(Source data)
........

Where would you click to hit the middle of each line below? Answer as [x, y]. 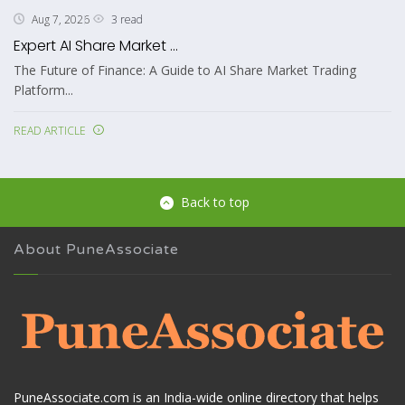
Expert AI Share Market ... [96, 45]
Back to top [215, 202]
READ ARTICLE [50, 130]
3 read [127, 19]
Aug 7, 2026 [61, 20]
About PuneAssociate [96, 249]
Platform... [43, 89]
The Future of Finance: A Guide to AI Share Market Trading [185, 70]

........

Across the data above, count every line with "Share" in it and write only the total.

### Answer section
2